EXERCISE. Print the whole listing exactly as it appears, but skip the pictures.

● ● ● ● ● ● ●

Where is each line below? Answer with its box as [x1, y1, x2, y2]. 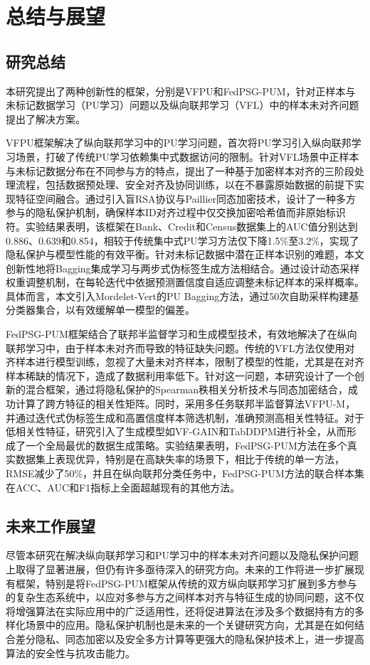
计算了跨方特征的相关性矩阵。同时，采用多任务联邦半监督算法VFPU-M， [15, 396, 356, 411]
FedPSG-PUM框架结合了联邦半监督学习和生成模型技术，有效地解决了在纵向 [6, 326, 357, 341]
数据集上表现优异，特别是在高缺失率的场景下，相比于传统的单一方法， [15, 452, 344, 467]
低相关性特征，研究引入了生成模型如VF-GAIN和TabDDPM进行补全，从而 [6, 424, 347, 439]
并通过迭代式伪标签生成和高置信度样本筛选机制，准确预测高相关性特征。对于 [6, 410, 364, 425]
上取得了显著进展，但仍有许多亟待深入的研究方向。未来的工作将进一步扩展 [6, 562, 354, 576]
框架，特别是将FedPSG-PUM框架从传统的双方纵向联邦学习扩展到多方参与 [15, 575, 357, 590]
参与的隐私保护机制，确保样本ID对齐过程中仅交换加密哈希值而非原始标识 [6, 205, 346, 220]
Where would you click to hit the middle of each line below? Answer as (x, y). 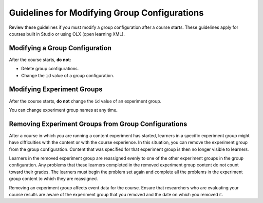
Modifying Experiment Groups (56, 90)
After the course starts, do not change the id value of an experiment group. (85, 101)
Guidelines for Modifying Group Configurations (106, 13)
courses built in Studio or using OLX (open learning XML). (67, 34)
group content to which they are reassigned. (54, 179)
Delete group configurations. (50, 69)
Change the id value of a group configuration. (68, 75)
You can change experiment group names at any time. (63, 110)
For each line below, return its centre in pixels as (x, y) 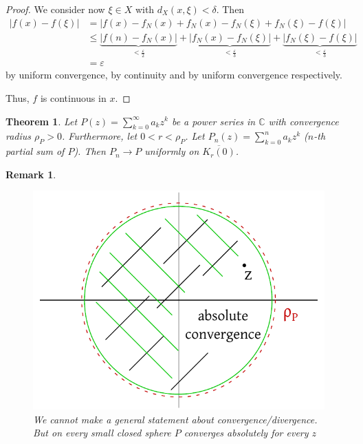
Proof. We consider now (55, 9)
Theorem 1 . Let (42, 121)
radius (19, 136)
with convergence (304, 121)
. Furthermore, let (100, 136)
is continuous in (73, 97)
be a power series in (213, 121)
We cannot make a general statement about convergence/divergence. (175, 419)
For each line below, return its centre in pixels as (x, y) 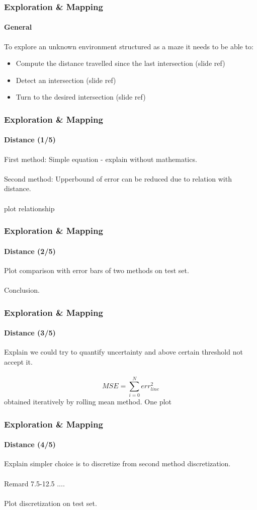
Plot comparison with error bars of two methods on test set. (97, 270)
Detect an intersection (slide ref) (66, 80)
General (18, 27)
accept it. (18, 361)
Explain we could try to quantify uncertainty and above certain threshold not (123, 352)
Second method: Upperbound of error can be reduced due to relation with (118, 178)
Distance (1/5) (30, 140)
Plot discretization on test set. (51, 503)
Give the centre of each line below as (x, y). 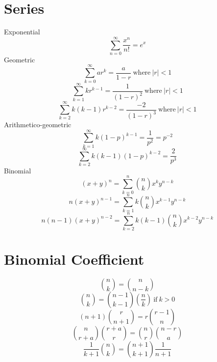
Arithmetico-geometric (38, 125)
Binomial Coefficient (74, 259)
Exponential (22, 32)
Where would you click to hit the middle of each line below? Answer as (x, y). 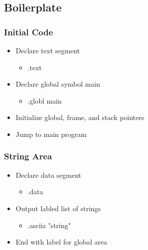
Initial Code (29, 32)
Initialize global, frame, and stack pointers (80, 117)
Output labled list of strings (58, 208)
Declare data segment (48, 175)
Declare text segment (48, 50)
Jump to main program (51, 134)
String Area (28, 156)
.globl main (45, 100)
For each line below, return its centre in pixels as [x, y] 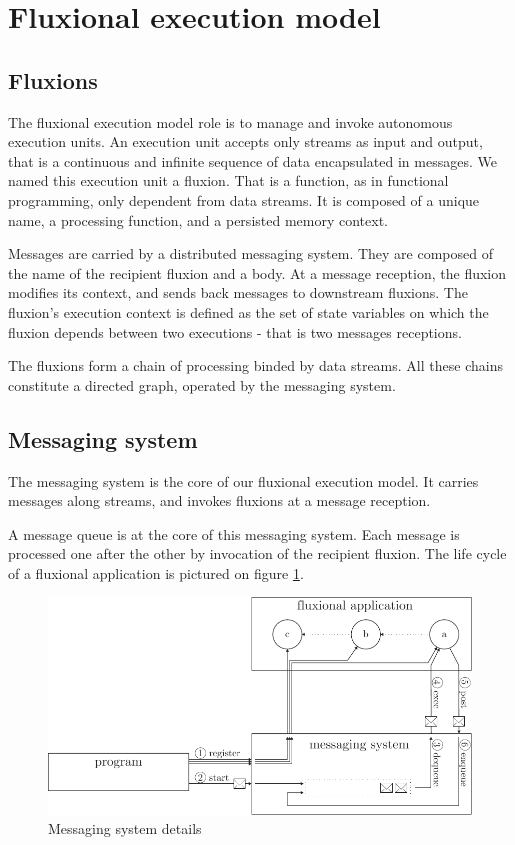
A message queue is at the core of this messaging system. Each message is [234, 533]
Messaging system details [125, 828]
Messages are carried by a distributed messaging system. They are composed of [250, 253]
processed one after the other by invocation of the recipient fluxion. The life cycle [257, 553]
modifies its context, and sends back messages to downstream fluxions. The [238, 292]
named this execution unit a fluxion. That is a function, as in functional [228, 180]
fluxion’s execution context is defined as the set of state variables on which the [248, 311]
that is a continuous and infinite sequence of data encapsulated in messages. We [252, 160]
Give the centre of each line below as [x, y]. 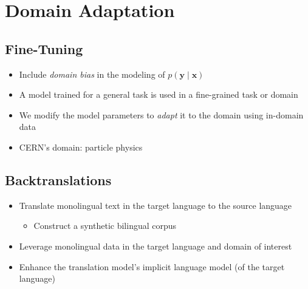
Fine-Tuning [44, 48]
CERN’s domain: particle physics [81, 147]
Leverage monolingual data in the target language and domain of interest [156, 246]
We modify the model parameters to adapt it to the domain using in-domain [161, 114]
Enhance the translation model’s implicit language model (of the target [152, 266]
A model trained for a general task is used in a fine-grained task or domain [159, 94]
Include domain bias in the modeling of [92, 74]
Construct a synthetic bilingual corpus [105, 226]
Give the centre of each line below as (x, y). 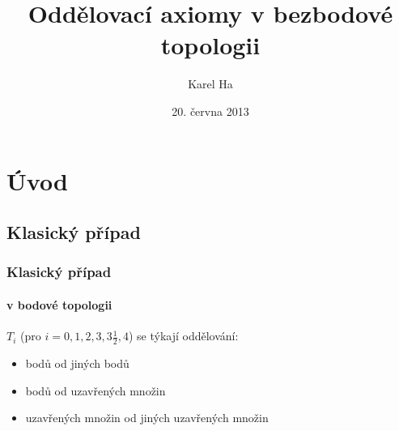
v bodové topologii (59, 304)
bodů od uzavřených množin (96, 390)
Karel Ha (210, 84)
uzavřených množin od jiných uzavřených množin (147, 418)
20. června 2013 (210, 111)
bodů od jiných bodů (77, 363)
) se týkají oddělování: (183, 336)
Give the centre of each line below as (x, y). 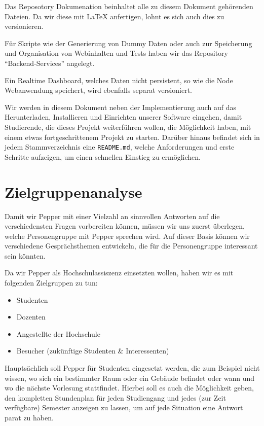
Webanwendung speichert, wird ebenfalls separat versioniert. (98, 90)
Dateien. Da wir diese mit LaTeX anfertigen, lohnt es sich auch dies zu (115, 16)
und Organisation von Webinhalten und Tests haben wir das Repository (116, 53)
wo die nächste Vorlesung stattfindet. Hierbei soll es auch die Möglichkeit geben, (129, 388)
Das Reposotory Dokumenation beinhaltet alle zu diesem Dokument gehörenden (129, 6)
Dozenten (31, 317)
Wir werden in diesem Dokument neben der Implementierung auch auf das (121, 107)
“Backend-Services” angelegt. (50, 63)
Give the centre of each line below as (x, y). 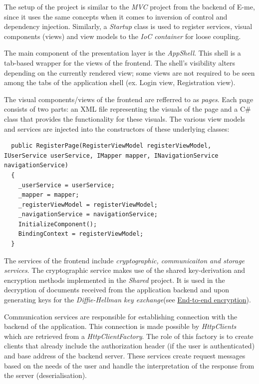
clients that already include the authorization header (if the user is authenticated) (129, 346)
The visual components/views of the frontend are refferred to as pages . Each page (129, 99)
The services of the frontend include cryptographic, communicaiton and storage (125, 260)
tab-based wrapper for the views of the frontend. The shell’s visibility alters (120, 62)
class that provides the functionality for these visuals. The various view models (125, 118)
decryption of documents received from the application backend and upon (117, 290)
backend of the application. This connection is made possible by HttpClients (120, 326)
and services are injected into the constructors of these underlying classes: (117, 128)
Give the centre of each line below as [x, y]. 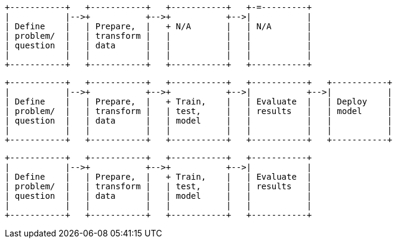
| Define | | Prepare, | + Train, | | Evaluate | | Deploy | [199, 101]
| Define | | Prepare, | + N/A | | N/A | [159, 26]
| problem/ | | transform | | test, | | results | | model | [199, 111]
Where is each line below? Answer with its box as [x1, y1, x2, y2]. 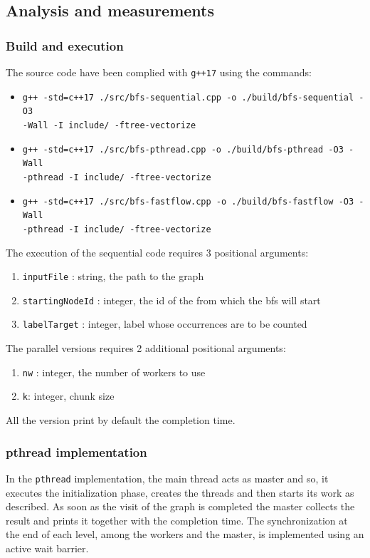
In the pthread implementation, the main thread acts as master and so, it [6, 470, 329, 485]
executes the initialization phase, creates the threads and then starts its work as [6, 485, 354, 500]
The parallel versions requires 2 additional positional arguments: [6, 341, 286, 356]
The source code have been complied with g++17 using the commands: [6, 65, 312, 79]
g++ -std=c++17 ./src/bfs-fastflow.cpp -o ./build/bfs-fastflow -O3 [22, 196, 354, 207]
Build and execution [6, 36, 124, 54]
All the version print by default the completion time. [6, 413, 236, 428]
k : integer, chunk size [22, 388, 115, 403]
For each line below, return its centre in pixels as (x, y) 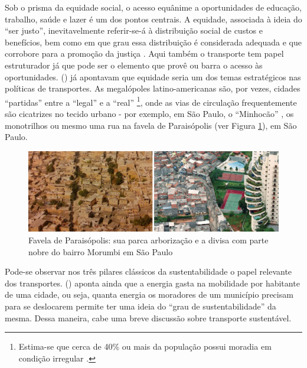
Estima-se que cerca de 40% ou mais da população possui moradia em (145, 346)
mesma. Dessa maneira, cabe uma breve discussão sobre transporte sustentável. (148, 317)
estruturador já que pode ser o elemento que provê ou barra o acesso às (134, 65)
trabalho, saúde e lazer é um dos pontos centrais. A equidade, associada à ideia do (153, 19)
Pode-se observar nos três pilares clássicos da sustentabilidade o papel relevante (148, 271)
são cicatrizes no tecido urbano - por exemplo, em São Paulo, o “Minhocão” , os (149, 113)
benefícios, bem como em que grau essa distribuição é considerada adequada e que (153, 42)
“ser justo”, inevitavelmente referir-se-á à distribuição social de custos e (134, 30)
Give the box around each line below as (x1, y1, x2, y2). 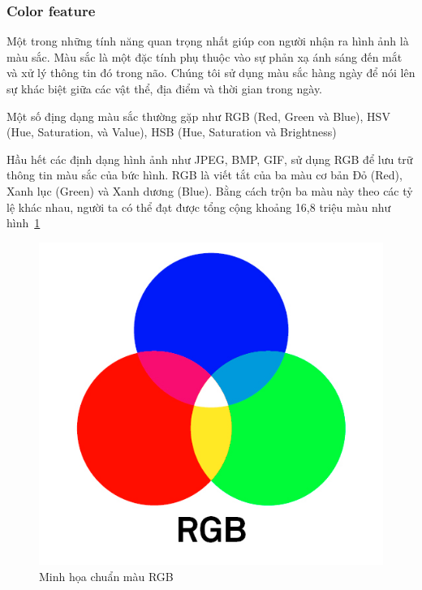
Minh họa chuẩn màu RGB (39, 567, 174, 584)
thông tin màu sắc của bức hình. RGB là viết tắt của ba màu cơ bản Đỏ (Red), (6, 166, 403, 183)
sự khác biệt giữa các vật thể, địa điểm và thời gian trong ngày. (6, 80, 323, 97)
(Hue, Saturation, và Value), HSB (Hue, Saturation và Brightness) (6, 123, 337, 140)
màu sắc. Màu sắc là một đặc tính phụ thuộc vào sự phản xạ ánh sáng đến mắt (6, 48, 403, 65)
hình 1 (6, 214, 41, 231)
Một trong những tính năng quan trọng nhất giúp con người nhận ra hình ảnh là (6, 32, 409, 50)
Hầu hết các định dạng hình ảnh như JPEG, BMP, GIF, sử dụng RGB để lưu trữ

● ● ● ● ● ● ●

OUTPUT FOR THIS EXERCISE.
Where is each line below? Answer with its box as [x1, y1, x2, y2]. 
计算了跨方特征的相关性矩阵。同时，采用多任务联邦半监督算法VFPU-M， [15, 396, 356, 411]
FedPSG-PUM框架结合了联邦半监督学习和生成模型技术，有效地解决了在纵向 [6, 326, 357, 341]
数据集上表现优异，特别是在高缺失率的场景下，相比于传统的单一方法， [15, 452, 344, 467]
低相关性特征，研究引入了生成模型如VF-GAIN和TabDDPM进行补全，从而 [6, 424, 347, 439]
并通过迭代式伪标签生成和高置信度样本筛选机制，准确预测高相关性特征。对于 [6, 410, 364, 425]
上取得了显著进展，但仍有许多亟待深入的研究方向。未来的工作将进一步扩展 [6, 562, 354, 576]
框架，特别是将FedPSG-PUM框架从传统的双方纵向联邦学习扩展到多方参与 [15, 575, 357, 590]
参与的隐私保护机制，确保样本ID对齐过程中仅交换加密哈希值而非原始标识 [6, 205, 346, 220]
Where would you click to hit the middle of each line below? Answer as (x, y). 
Modifying Experiment Groups (56, 90)
After the course starts, do not change the id value of an experiment group. (85, 101)
Guidelines for Modifying Group Configurations (106, 13)
courses built in Studio or using OLX (open learning XML). (67, 34)
group content to which they are reassigned. (54, 179)
Delete group configurations. (50, 69)
Change the id value of a group configuration. (68, 75)
You can change experiment group names at any time. (63, 110)
For each line below, return its centre in pixels as (x, y) 
Proof. We consider now (55, 9)
Theorem 1 . Let (42, 121)
radius (19, 136)
with convergence (304, 121)
. Furthermore, let (100, 136)
is continuous in (73, 97)
be a power series in (213, 121)
We cannot make a general statement about convergence/divergence. (175, 419)
For each line below, return its centre in pixels as (x, y) 
Plot comparison with error bars of two methods on test set. (97, 270)
Detect an intersection (slide ref) (66, 80)
General (18, 27)
accept it. (18, 361)
Explain we could try to quantify uncertainty and above certain threshold not (123, 352)
Second method: Upperbound of error can be reduced due to relation with (118, 178)
Distance (1/5) (30, 140)
Plot discretization on test set. (51, 503)
Give the centre of each line below as (x, y). 
Arithmetico-geometric (38, 125)
Binomial Coefficient (74, 259)
Exponential (22, 32)
Where would you click to hit the middle of each line below? Answer as (x, y). 
Initial Code (29, 32)
Initialize global, frame, and stack pointers (80, 117)
Output labled list of strings (58, 208)
Declare data segment (48, 175)
Declare text segment (48, 50)
Jump to main program (51, 134)
String Area (28, 156)
.globl main (45, 100)
For each line below, return its centre in pixels as [x, y] 
A message queue is at the core of this messaging system. Each message is [234, 533]
Messaging system details [125, 828]
Messages are carried by a distributed messaging system. They are composed of [250, 253]
processed one after the other by invocation of the recipient fluxion. The life cycle [257, 553]
modifies its context, and sends back messages to downstream fluxions. The [238, 292]
named this execution unit a fluxion. That is a function, as in functional [228, 180]
fluxion’s execution context is defined as the set of state variables on which the [248, 311]
that is a continuous and infinite sequence of data encapsulated in messages. We [252, 160]
Give the centre of each line below as [x, y]. 
Fine-Tuning [44, 48]
CERN’s domain: particle physics [81, 147]
Leverage monolingual data in the target language and domain of interest [156, 246]
We modify the model parameters to adapt it to the domain using in-domain [161, 114]
Enhance the translation model’s implicit language model (of the target [152, 266]
A model trained for a general task is used in a fine-grained task or domain [159, 94]
Include domain bias in the modeling of [92, 74]
Construct a synthetic bilingual corpus [105, 226]
Give the centre of each line below as (x, y). 
v bodové topologii (59, 304)
bodů od uzavřených množin (96, 390)
Karel Ha (210, 84)
uzavřených množin od jiných uzavřených množin (147, 418)
20. června 2013 (210, 111)
bodů od jiných bodů (77, 363)
) se týkají oddělování: (183, 336)
Give the centre of each line below as (x, y). 
Webanwendung speichert, wird ebenfalls separat versioniert. (98, 90)
Dateien. Da wir diese mit LaTeX anfertigen, lohnt es sich auch dies zu (115, 16)
und Organisation von Webinhalten und Tests haben wir das Repository (116, 53)
wo die nächste Vorlesung stattfindet. Hierbei soll es auch die Möglichkeit geben, (129, 388)
Das Reposotory Dokumenation beinhaltet alle zu diesem Dokument gehörenden (129, 6)
Dozenten (31, 317)
Wir werden in diesem Dokument neben der Implementierung auch auf das (121, 107)
“Backend-Services” angelegt. (50, 63)
Give the centre of each line below as (x, y). 
clients that already include the authorization header (if the user is authenticated) (129, 346)
The visual components/views of the frontend are refferred to as pages . Each page (129, 99)
The services of the frontend include cryptographic, communicaiton and storage (125, 260)
tab-based wrapper for the views of the frontend. The shell’s visibility alters (120, 62)
class that provides the functionality for these visuals. The various view models (125, 118)
decryption of documents received from the application backend and upon (117, 290)
backend of the application. This connection is made possible by HttpClients (120, 326)
and services are injected into the constructors of these underlying classes: (117, 128)
Give the centre of each line below as [x, y]. 
| Define | | Prepare, | + Train, | | Evaluate | | Deploy | [199, 101]
| Define | | Prepare, | + N/A | | N/A | [159, 26]
| problem/ | | transform | | test, | | results | | model | [199, 111]
Where is each line below? Answer with its box as [x1, y1, x2, y2]. 
In the pthread implementation, the main thread acts as master and so, it [6, 470, 329, 485]
executes the initialization phase, creates the threads and then starts its work as [6, 485, 354, 500]
The parallel versions requires 2 additional positional arguments: [6, 341, 286, 356]
The source code have been complied with g++17 using the commands: [6, 65, 312, 79]
g++ -std=c++17 ./src/bfs-fastflow.cpp -o ./build/bfs-fastflow -O3 [22, 196, 354, 207]
Build and execution [6, 36, 124, 54]
All the version print by default the completion time. [6, 413, 236, 428]
k : integer, chunk size [22, 388, 115, 403]
For each line below, return its centre in pixels as (x, y) 
Estima-se que cerca de 40% ou mais da população possui moradia em (145, 346)
mesma. Dessa maneira, cabe uma breve discussão sobre transporte sustentável. (148, 317)
estruturador já que pode ser o elemento que provê ou barra o acesso às (134, 65)
trabalho, saúde e lazer é um dos pontos centrais. A equidade, associada à ideia do (153, 19)
Pode-se observar nos três pilares clássicos da sustentabilidade o papel relevante (148, 271)
são cicatrizes no tecido urbano - por exemplo, em São Paulo, o “Minhocão” , os (149, 113)
benefícios, bem como em que grau essa distribuição é considerada adequada e que (153, 42)
“ser justo”, inevitavelmente referir-se-á à distribuição social de custos e (134, 30)
Give the box around each line below as (x1, y1, x2, y2). 
Minh họa chuẩn màu RGB (39, 567, 174, 584)
thông tin màu sắc của bức hình. RGB là viết tắt của ba màu cơ bản Đỏ (Red), (6, 166, 403, 183)
sự khác biệt giữa các vật thể, địa điểm và thời gian trong ngày. (6, 80, 323, 97)
(Hue, Saturation, và Value), HSB (Hue, Saturation và Brightness) (6, 123, 337, 140)
màu sắc. Màu sắc là một đặc tính phụ thuộc vào sự phản xạ ánh sáng đến mắt (6, 48, 403, 65)
hình 1 (6, 214, 41, 231)
Một trong những tính năng quan trọng nhất giúp con người nhận ra hình ảnh là (6, 32, 409, 50)
Hầu hết các định dạng hình ảnh như JPEG, BMP, GIF, sử dụng RGB để lưu trữ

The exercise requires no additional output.